Clearly, it would be much more convenient to get the sum of two complex numbers by means of an arithmetic expression, as in

```   complex a, b, sum;
sum = a + b;
```
The compiler won't know how to interpret such an expression unless we tell it. C++ provides for overloading the `+` operator this way:
 ``` complex operator+(const complex &z1, const complex &z2) { return complex(z1.re + z2.re, z1.im + z2.im); } ```

In effect we are allowed to define a special purpose function named `operator+` that adds its two arguments, just as `cadd` did. That is to say, when we write the expression `a + b`, the compiler interprets it as the special function call `operator+(a,b)`, where the plus sign is the last character in the name of the function.

The `+` operator in this context is called a binary arithmetic operator because it takes two values. In algebra there is also a unary `+` operator as in `x = +b`. That operator has the same name, but takes only one argument.
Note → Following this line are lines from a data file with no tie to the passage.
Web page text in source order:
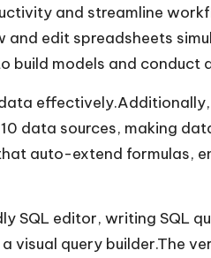
and streamline
edit spreadsheets
build models and conduct
data sources, making
auto-extend formulas,
SQL editor, writing SQL
visual query builder.The
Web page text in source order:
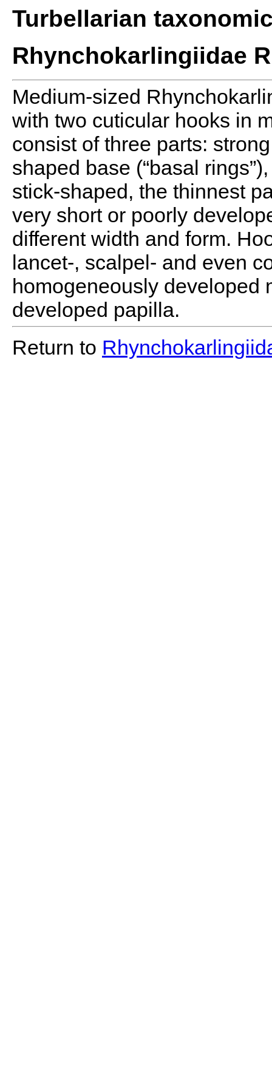
Turbellarian
Rhynchokarlingiidae
Medium-sized
with two cuticular hooks in
consist of three parts:
shaped base (“basal
stick-shaped, the thinnest
very short or poorly
different width and form.
lancet-, scalpel- and even
homogeneously developed
developed papilla.
Return to
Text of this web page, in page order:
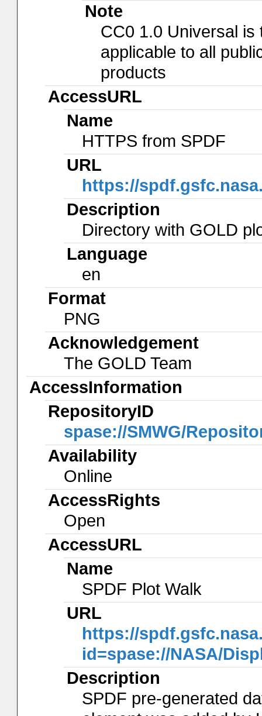
Note
CC0 1.0 Universal
applicable to all
products
AccessURL
Name
HTTPS from SPDF
URL
https://
Description
Directory with GOLD
Language
en
Format
PNG
Acknowledgement
The GOLD Team
AccessInformation
RepositoryID
spase://SMWG/
Availability
Online
AccessRights
Open
AccessURL
Name
SPDF Plot Walk
URL
https://
id=spase://NASA/
Description
SPDF pre-generated
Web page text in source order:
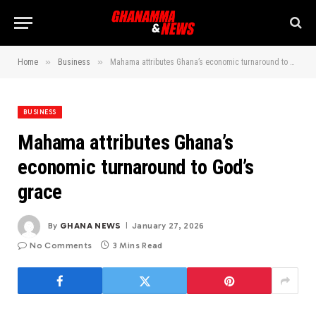
Home » Business » Mahama attributes Ghana’s economic turnaround to God’s grace
BUSINESS
Mahama attributes Ghana’s
economic turnaround to God’s
grace
By GHANA NEWS January 27, 2026
No Comments 3 Mins Read
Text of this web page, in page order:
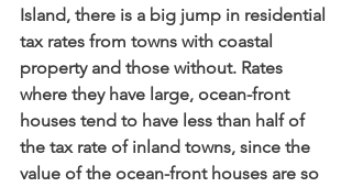
Island, there is a big jump in residential
tax rates from towns with coastal
property and those without. Rates
where they have large, ocean-front
houses tend to have less than half of
the tax rate of inland towns, since the
value of the ocean-front houses are so
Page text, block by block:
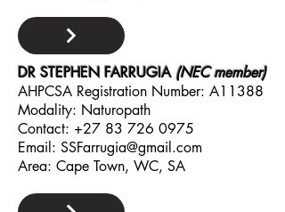
DR STEPHEN FARRUGIA(NEC member)
AHPCSA Registration Number: A11388
Modality: Naturopath
Contact: +27 83 726 0975
Email: SSFarrugia@gmail.com
Area: Cape Town, WC, SA
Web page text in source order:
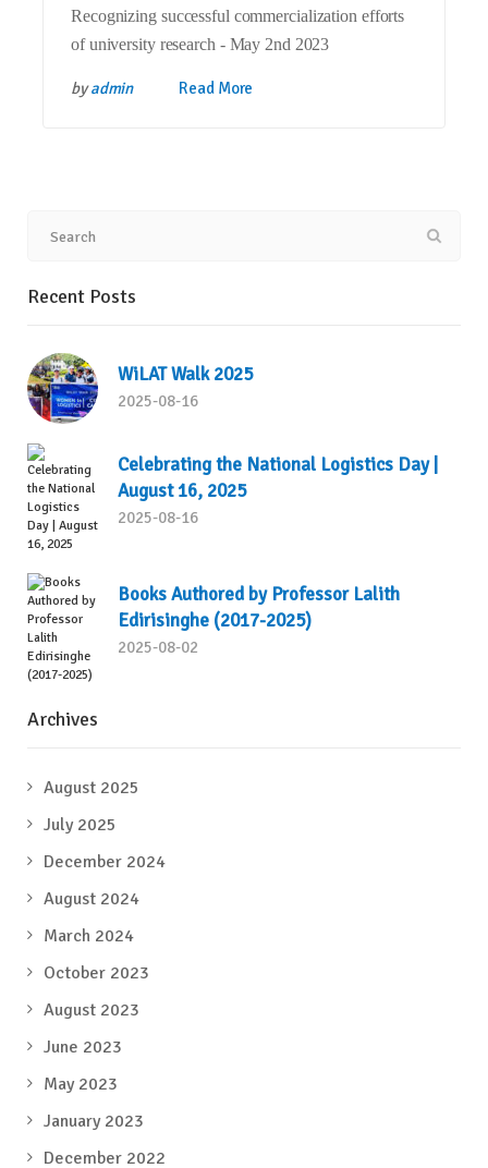
Recognizing successful commercialization efforts
of university research - May 2nd 2023
byadmin Read More
Recent Posts
WiLAT Walk 2025
2025-08-16
Celebrating the National Logistics Day |
August 16, 2025
2025-08-16
Books Authored by Professor Lalith
Edirisinghe (2017-2025)
2025-08-02
Archives
August 2025
July 2025
December 2024
August 2024
March 2024
October 2023
August 2023
June 2023
May 2023
January 2023
December 2022
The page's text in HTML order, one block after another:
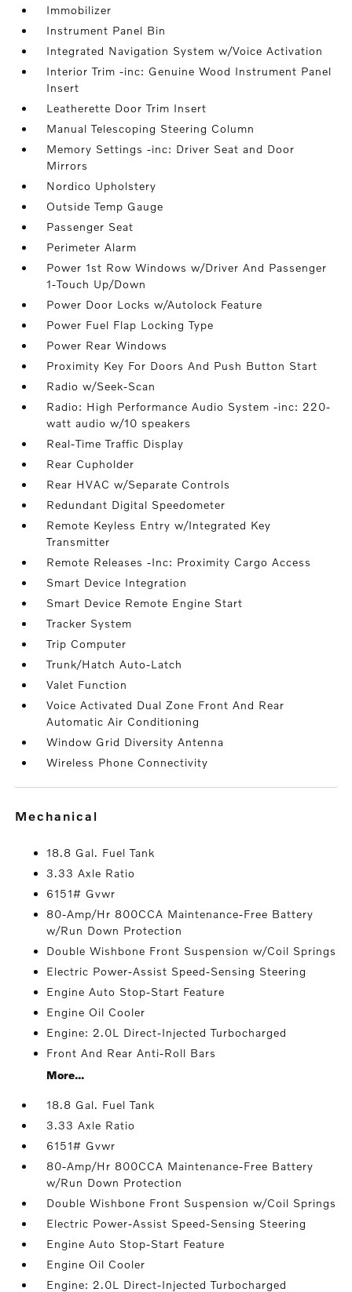
Immobilizer
Instrument Panel Bin
Integrated Navigation System w/Voice Activation
Interior Trim -inc: Genuine Wood Instrument Panel
Insert
Leatherette Door Trim Insert
Manual Telescoping Steering Column
Memory Settings -inc: Driver Seat and Door
Mirrors
Nordico Upholstery
Outside Temp Gauge
Passenger Seat
Perimeter Alarm
Power 1st Row Windows w/Driver And Passenger
1-Touch Up/Down
Power Door Locks w/Autolock Feature
Power Fuel Flap Locking Type
Power Rear Windows
Proximity Key For Doors And Push Button Start
Radio w/Seek-Scan
Radio: High Performance Audio System -inc: 220-
watt audio w/10 speakers
Real-Time Traffic Display
Rear Cupholder
Rear HVAC w/Separate Controls
Redundant Digital Speedometer
Remote Keyless Entry w/Integrated Key
Transmitter
Remote Releases -Inc: Proximity Cargo Access
Smart Device Integration
Smart Device Remote Engine Start
Tracker System
Trip Computer
Trunk/Hatch Auto-Latch
Valet Function
Voice Activated Dual Zone Front And Rear
Automatic Air Conditioning
Window Grid Diversity Antenna
Wireless Phone Connectivity
mechanical
18.8 Gal. Fuel Tank
3.33 Axle Ratio
6151# Gvwr
80-Amp/Hr 800CCA Maintenance-Free Battery
w/Run Down Protection
Double Wishbone Front Suspension w/Coil Springs
Electric Power-Assist Speed-Sensing Steering
Engine Auto Stop-Start Feature
Engine Oil Cooler
Engine: 2.0L Direct-Injected Turbocharged
Front And Rear Anti-Roll Bars
More...
18.8 Gal. Fuel Tank
3.33 Axle Ratio
6151# Gvwr
80-Amp/Hr 800CCA Maintenance-Free Battery
w/Run Down Protection
Double Wishbone Front Suspension w/Coil Springs
Electric Power-Assist Speed-Sensing Steering
Engine Auto Stop-Start Feature
Engine Oil Cooler
Engine: 2.0L Direct-Injected Turbocharged
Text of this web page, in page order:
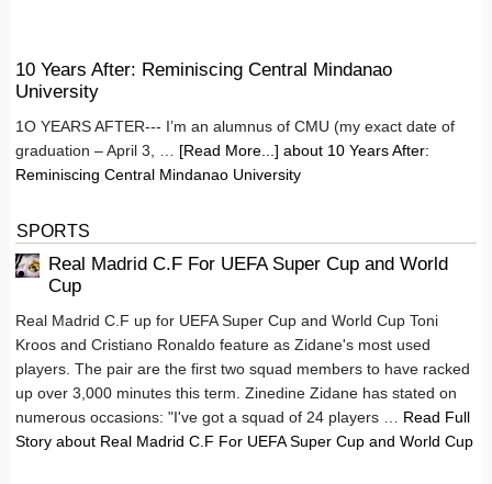
10 Years After: Reminiscing Central Mindanao
University
1O YEARS AFTER--- I’m an alumnus of CMU (my exact date of
graduation – April 3, … [Read More...] about 10 Years After:
Reminiscing Central Mindanao University
SPORTS
Real Madrid C.F For UEFA Super Cup and World
Cup
Real Madrid C.F up for UEFA Super Cup and World Cup Toni
Kroos and Cristiano Ronaldo feature as Zidane's most used
players. The pair are the first two squad members to have racked
up over 3,000 minutes this term. Zinedine Zidane has stated on
numerous occasions: "I've got a squad of 24 players … Read Full
Story about Real Madrid C.F For UEFA Super Cup and World Cup
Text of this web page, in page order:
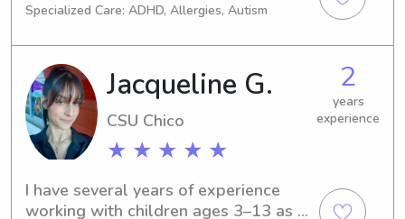
Specialized Care: ADHD, Allergies, Autism
Jacqueline G.
CSU Chico
★ ★ ★ ★ ★
2
years
experience
I have several years of experience
working with children ages 3–13 as a
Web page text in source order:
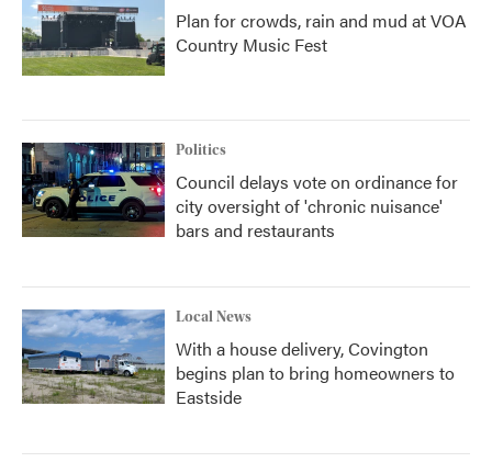
Plan for crowds, rain and mud at VOA
Country Music Fest
Politics
Council delays vote on ordinance for
city oversight of 'chronic nuisance'
bars and restaurants
Local News
With a house delivery, Covington
begins plan to bring homeowners to
Eastside
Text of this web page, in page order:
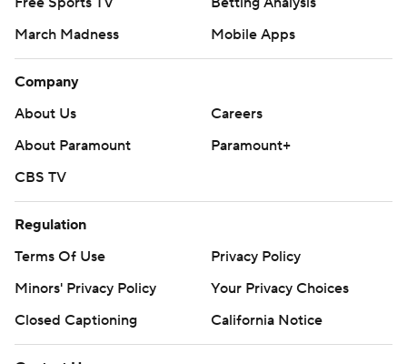
Free Sports TV
Betting Analysis
March Madness
About Paramount
Paramount+
CBS TV
Minors' Privacy Policy
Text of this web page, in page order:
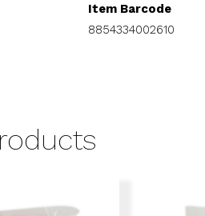
Item Barcode
8854334002610
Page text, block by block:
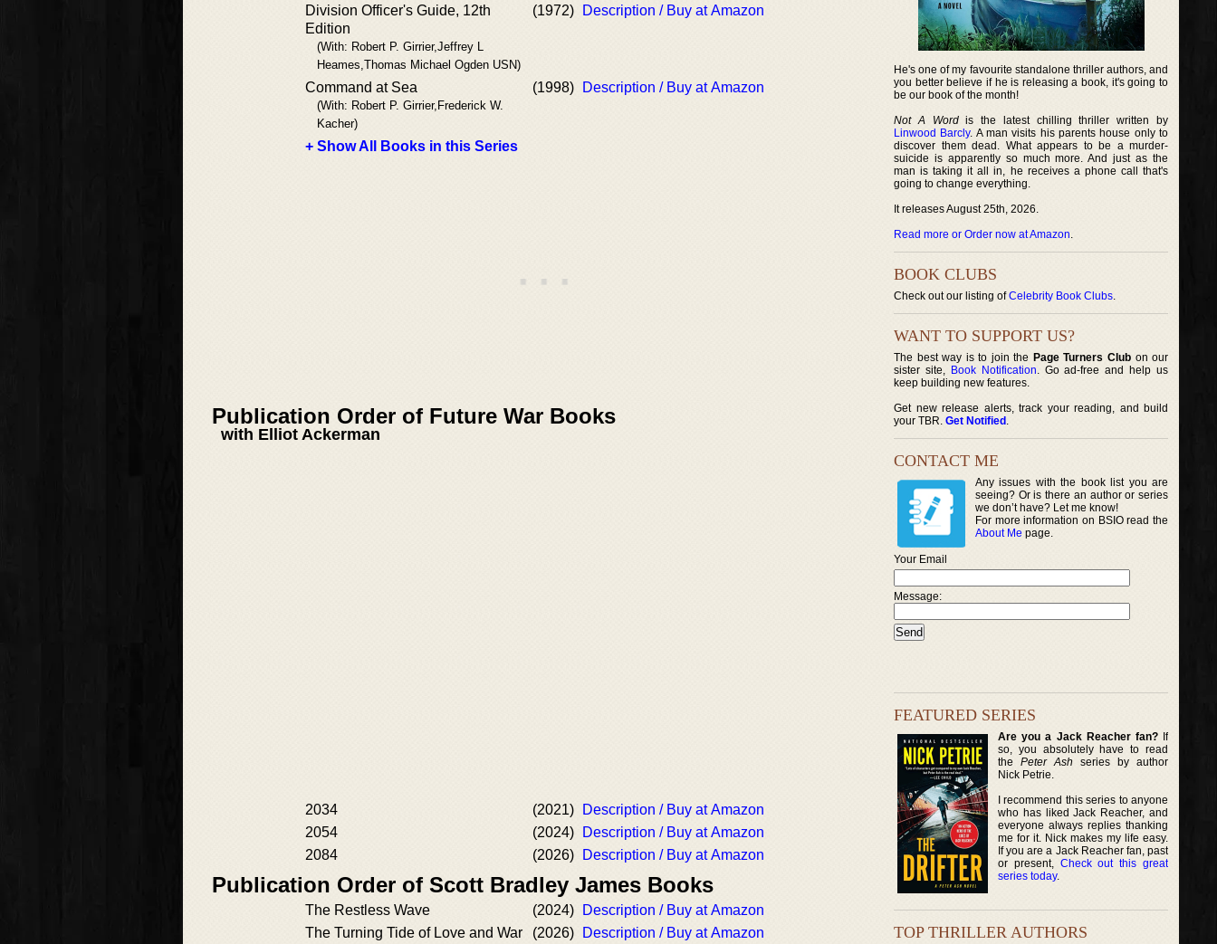
Division Officer's Guide, 12th
Edition
(With: Robert P. Girrier,Jeffrey L
Heames,Thomas Michael Ogden USN)
(1972) Description / Buy at Amazon
Command at Sea
(With: Robert P. Girrier,Frederick W.
Kacher)
(1998) Description / Buy at Amazon
+ Show All Books in this Series
Publication Order of Future War Books
with Elliot Ackerman
2034 (2021)
Description / Buy at Amazon
2054
(2024)
Description / Buy at Amazon
2084
(2026) Description / Buy at Amazon
Publication Order of Scott Bradley James Books
The Restless Wave (2024)
Description / Buy at Amazon
The Turning Tide of Love and War
(2026) Description / Buy at Amazon
He's one of my favourite standalone thriller authors, and
you better believe if he is releasing a book, it's going to
be our book of the month!
Not A Wordis the latest chilling thriller written by
Linwood Barcly. A man visits his parents house only to
discover them dead. What appears to be a murder-
suicide is apparently so much more. And just as the
man is taking it all in, he receives a phone call that's
going to change everything.
It releases August 25th, 2026.
Read more or Order now at Amazon.
BOOK CLUBS
Check out our listing ofCelebrity Book Clubs.
WANT TO SUPPORT US?
The best way is to join the Page Turners Clubon our
sister site, Book Notification. Go ad-free and help us
keep building new features.
Get new release alerts, track your reading, and build
your TBR. Get Notified .
CONTACT ME
Any issues with the book list you are
seeing? Or is there an author or series
we don’t have? Let me know!
For more information on BSIO read the
About Me page.
Your Email
Message:
FEATURED SERIES
Are you a Jack Reacher fan?If
so, you absolutely have to read
thePeter Ash series by author
Nick Petrie.
I recommend this series to anyone
who has liked Jack Reacher, and
everyone always replies thanking
me for it. Nick makes my life easy.
If you are a Jack Reacher fan, past
or present, Check out this great
series today.
TOP THRILLER AUTHORS

The operators `-`, `*`, and `/` are also binary operators, and the operator `-` can also be unary as in `x = -b`. All of these operators can be similarly overloaded for complex arithmetic, allowing us to build a wide range of expressions involving complex numbers.

The other new feature here is the use of the attribute `const`, which signals to the compiler that the argument is unchanged by the function. That makes sense here, because both terms being added are strictly input, so they are never changed. Always declaring input values as constant is good coding practice, but not always required. Here it is necessary, if we ever want to build compound expressions like `a + b + c`, where the result of the first addition becomes input to the second. The result of the first addition is a temporary intermediate, which we don't see. Feeding it to a function that might change it is not allowed, because it could result in a hard-to-detect bug. The compiler is reassured by `const` that it won't be changed.